Here's roughly what my Security Auditor prompt looks like, to make this concrete:

You are a security auditor reviewing a diff in a TypeScript/Rust
service that runs on AWS.

Look for:
- Authentication or authorization gaps on new endpoints
- Input validation missing on anything reaching a database, shell,
  or downstream service
- Secrets, credentials, or PII ending up in logs or error messages
- Injection surfaces (SQL, command, template, prototype pollution)
- IAM policies or role assumptions that are broader than the code needs
- TOCTOU races in resource access
- Unsafe deserialization

Ignore:
- Style, naming, performance (unless performance enables a DoS)
- Theoretical attacks that assume the attacker already has the keys

Output format:
severity (high/medium/low) | file:line | specific issue | suggested fix

One row per finding. No preamble, no summary.

The specificity is the point. A generic "look for security issues" prompt produces generic slop. A prompt that names your stack, lists the categories you actually care about, tells the agent what to ignore, and pins the output format produces findings you can triage in five minutes.

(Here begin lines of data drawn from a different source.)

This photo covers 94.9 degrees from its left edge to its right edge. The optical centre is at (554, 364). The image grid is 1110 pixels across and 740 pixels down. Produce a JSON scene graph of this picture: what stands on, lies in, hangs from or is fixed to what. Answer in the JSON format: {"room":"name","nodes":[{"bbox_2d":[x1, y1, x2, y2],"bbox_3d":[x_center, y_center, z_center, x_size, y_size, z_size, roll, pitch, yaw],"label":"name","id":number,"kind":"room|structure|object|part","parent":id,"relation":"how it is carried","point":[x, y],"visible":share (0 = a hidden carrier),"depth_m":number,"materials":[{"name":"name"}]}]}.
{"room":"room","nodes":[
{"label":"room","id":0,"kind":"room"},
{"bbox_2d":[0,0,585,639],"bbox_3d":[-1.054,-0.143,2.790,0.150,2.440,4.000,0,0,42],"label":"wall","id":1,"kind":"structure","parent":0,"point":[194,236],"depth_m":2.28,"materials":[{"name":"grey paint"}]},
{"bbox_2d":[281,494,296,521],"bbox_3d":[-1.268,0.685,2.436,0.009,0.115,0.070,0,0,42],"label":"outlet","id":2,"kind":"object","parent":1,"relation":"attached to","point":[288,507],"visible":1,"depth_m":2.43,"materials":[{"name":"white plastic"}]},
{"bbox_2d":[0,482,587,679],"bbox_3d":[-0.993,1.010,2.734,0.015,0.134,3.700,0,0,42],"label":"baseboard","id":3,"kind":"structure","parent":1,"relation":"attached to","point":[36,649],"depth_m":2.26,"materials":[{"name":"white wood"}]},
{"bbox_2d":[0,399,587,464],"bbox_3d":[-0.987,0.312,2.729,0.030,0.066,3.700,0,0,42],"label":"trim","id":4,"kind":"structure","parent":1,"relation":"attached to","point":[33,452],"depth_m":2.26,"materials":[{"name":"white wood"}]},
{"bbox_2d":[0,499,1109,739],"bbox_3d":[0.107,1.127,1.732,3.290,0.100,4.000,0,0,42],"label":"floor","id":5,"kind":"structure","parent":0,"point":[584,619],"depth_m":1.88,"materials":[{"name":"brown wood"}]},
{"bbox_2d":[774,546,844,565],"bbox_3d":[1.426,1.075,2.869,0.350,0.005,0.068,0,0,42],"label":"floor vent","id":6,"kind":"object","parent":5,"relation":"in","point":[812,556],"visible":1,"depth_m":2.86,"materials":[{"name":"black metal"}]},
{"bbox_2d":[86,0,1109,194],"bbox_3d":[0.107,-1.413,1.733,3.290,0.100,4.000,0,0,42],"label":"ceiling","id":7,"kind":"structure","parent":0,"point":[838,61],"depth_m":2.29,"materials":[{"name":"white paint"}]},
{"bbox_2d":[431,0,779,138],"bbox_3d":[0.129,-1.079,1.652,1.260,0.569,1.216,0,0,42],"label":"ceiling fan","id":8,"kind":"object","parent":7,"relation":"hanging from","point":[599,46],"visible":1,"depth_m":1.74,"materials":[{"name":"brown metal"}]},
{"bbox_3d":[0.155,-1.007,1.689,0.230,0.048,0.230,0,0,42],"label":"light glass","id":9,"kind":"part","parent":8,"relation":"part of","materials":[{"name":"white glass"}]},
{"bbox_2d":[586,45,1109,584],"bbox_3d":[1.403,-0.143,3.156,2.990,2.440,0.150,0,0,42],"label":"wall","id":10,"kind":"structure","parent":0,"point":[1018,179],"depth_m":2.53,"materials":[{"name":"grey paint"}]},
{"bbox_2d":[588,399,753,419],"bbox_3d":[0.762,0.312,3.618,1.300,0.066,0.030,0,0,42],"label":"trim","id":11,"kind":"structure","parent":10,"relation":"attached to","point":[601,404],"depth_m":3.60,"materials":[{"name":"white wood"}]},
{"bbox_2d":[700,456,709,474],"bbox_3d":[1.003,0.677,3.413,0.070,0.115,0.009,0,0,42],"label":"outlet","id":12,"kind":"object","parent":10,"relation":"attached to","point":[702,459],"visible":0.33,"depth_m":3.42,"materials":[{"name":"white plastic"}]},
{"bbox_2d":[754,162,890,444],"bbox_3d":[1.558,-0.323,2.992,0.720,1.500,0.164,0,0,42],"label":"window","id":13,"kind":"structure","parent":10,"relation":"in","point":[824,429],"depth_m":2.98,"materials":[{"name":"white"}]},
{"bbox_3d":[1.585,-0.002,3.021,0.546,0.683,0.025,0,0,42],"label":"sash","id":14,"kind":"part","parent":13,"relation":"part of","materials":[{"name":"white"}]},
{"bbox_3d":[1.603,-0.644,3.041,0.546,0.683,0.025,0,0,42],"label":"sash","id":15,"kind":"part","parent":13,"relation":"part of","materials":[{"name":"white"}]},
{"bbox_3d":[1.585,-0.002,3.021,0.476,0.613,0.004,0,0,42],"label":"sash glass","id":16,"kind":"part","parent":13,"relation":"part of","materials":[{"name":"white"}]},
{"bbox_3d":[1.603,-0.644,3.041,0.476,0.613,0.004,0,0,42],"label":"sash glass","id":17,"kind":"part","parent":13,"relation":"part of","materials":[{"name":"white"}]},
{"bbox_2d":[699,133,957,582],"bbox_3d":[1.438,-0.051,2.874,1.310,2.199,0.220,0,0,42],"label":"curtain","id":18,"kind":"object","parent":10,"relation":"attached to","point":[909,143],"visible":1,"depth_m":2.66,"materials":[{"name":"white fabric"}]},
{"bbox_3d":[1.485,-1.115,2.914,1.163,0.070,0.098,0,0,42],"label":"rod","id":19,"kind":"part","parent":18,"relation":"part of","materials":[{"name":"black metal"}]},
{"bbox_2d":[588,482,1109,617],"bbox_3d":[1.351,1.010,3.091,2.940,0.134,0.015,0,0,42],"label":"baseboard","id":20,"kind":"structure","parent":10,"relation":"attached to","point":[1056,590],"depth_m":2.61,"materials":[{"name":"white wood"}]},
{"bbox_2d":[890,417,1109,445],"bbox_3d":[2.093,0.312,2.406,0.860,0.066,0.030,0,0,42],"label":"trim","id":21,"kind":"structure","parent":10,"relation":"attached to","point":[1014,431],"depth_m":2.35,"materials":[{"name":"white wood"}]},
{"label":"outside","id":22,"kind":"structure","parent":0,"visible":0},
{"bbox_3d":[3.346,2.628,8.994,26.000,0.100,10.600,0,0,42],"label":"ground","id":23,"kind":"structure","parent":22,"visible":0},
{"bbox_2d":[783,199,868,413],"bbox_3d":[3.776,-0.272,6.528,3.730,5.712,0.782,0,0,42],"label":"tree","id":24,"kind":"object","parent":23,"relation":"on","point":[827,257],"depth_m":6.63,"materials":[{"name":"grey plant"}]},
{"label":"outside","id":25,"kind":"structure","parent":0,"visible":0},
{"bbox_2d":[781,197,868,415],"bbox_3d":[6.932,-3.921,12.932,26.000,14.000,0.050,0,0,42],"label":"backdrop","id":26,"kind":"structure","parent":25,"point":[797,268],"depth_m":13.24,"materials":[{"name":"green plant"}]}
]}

Each subagent is a variation on this pattern: narrow scope, concrete output shape, explicit list of what to ignore.

The payoff is twofold. First, I stop retyping the same meta-prompt fifteen times a day. Second — and this is the bigger win — each subagent enters the conversation fresh. No context bleed from the implementation agent, no recency bias toward the code that was just written, no sunk-cost attachment to the approach under review. They see the diff the way a reviewer in another timezone would: cold, without the story of how it got there.

A good subagent is a fresh pair of eyes you can summon on demand. That's the whole game.


Periodic Sweeps

The per-task loop above is one rhythm. Here's the other: periodic sweeps across the whole codebase, run by the scanning subagents above, not tied to any particular feature.

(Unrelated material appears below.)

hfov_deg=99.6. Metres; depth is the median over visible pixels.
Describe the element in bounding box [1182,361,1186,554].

  • Security scan. Auth issues, input validation gaps, secrets ending up in logs, injection surfaces, over-permissive IAM, things exposed that shouldn't be.
  • Bug scan. Off-by-one errors, null handling gaps, race conditions, resource leaks, retry logic that hammers a downstream when it's already unhappy.
  • Refactoring scan. Code smells, duplicated logic, dead code, anything that'll make the codebase harder to maintain in six months.

These are slow and noisy. Most of what they flag isn't worth fixing, but enough of it is that the ratio earns its keep. It's the agentic equivalent of running every linter you own in paranoid mode, except the linter understands semantics.

I usually run one of these on a Friday afternoon when I don't want to start something new but don't want to coast either.


The Loop

Zoom out and the whole thing is a loop: research, pushback, plan, second opinion, reconcile, implement, simplify, scan. Each step is cheap. None of them on its own catches everything. Stacked together, they catch most of what matters, and they do it fast enough that I'm still shipping faster than I would without the agent.

The tools are a lever. The workflow is the fulcrum.

Stay rigorous, keep the agent honest, and may your diffs stay small.